▶ _What is required_
Find the line containing "mass-produced. Everything is personal." in the material below; copy that line and all following lines exactly.

▶ _Data for this task_

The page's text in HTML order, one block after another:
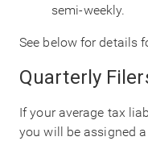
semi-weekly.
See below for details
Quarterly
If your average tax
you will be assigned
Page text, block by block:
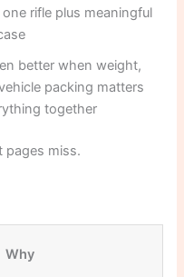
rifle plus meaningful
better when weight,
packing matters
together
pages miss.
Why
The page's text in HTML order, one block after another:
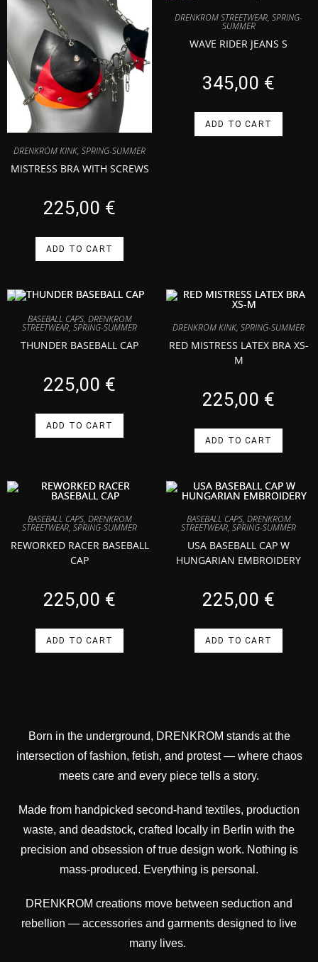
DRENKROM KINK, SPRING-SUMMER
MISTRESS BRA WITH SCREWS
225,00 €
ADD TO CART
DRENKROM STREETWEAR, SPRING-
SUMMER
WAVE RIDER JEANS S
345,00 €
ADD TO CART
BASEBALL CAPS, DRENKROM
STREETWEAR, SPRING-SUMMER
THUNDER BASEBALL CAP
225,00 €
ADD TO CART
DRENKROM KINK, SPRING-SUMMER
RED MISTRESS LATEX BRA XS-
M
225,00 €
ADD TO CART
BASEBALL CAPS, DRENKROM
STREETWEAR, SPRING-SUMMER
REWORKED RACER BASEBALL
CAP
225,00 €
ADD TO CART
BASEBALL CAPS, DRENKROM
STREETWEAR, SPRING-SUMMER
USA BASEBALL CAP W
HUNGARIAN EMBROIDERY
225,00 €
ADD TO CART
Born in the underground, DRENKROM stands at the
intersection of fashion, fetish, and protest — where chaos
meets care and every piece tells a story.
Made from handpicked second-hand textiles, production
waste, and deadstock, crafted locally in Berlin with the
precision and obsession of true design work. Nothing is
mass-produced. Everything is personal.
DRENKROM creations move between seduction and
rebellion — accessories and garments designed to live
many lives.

▶ _Output of the task_
mass-produced. Everything is personal.
DRENKROM creations move between seduction and
rebellion — accessories and garments designed to live
many lives.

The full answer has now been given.